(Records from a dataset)

----

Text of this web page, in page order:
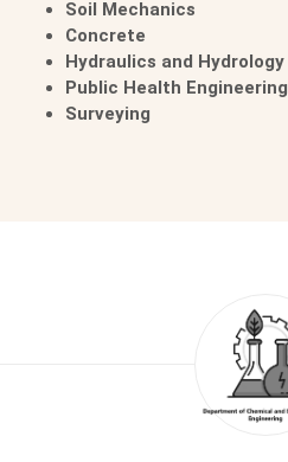
Soil Mechanics
Concrete
Hydraulics and Hydrology
Public Health Engineering
Surveying
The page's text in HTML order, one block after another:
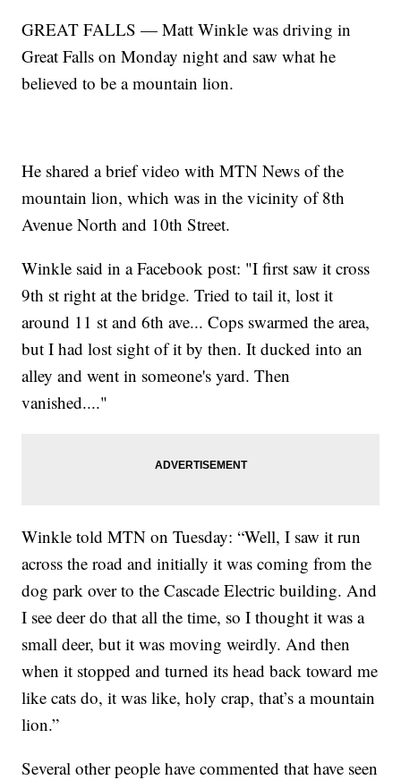
GREAT FALLS — Matt Winkle was driving in
Great Falls on Monday night and saw what he
believed to be a mountain lion.
He shared a brief video with MTN News of the
mountain lion, which was in the vicinity of 8th
Avenue North and 10th Street.
Winkle said in a Facebook post: "I first saw it cross
9th st right at the bridge. Tried to tail it, lost it
around 11 st and 6th ave... Cops swarmed the area,
but I had lost sight of it by then. It ducked into an
alley and went in someone's yard. Then
vanished...."
Winkle told MTN on Tuesday: “Well, I saw it run
across the road and initially it was coming from the
dog park over to the Cascade Electric building. And
I see deer do that all the time, so I thought it was a
small deer, but it was moving weirdly. And then
when it stopped and turned its head back toward me
like cats do, it was like, holy crap, that’s a mountain
lion.”
Several other people have commented that have seen
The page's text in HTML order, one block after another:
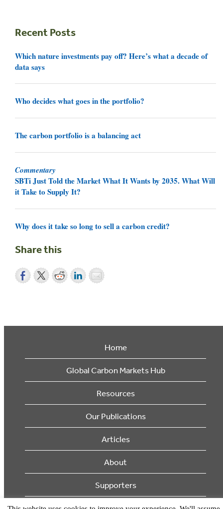
Recent Posts
Which nature investments pay off? Here’s what a decade of
data says
Who decides what goes in the portfolio?
The carbon portfolio is a balancing act
Commentary
SBTi Just Told the Market What It Wants by 2035. What Will
it Take to Supply It?
Why does it take so long to sell a carbon credit?
Share this
Home
Global Carbon Markets Hub
Resources
Our Publications
Articles
About
Supporters
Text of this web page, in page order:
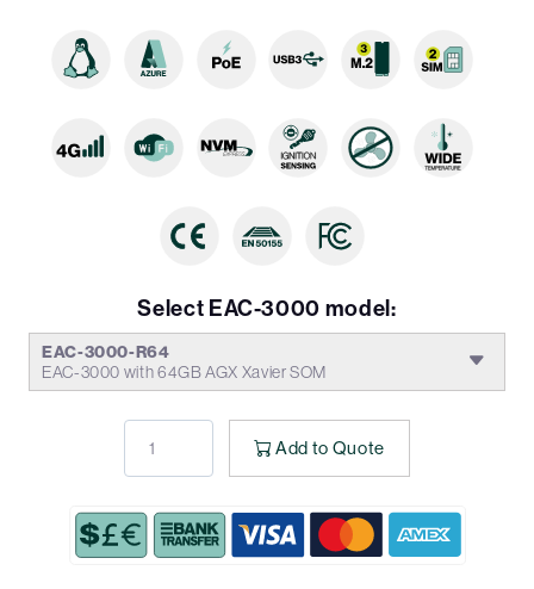
Select EAC-3000 model:
EAC-3000-R64
EAC-3000 with 64GB AGX Xavier SOM
Add to Quote
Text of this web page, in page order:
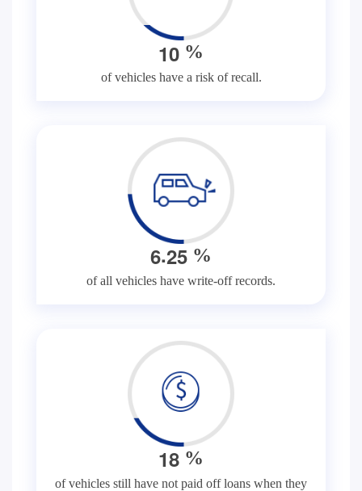
10 %
of vehicles have a risk of recall.
6.25 %
of all vehicles have write-off records.
18 %
of vehicles still have not paid off loans when they

----

## What to do
Pick out the lines above that hold the string "when" and show them.

## Reply to the task
when it stopped and turned its head back toward me
of vehicles still have not paid off loans when they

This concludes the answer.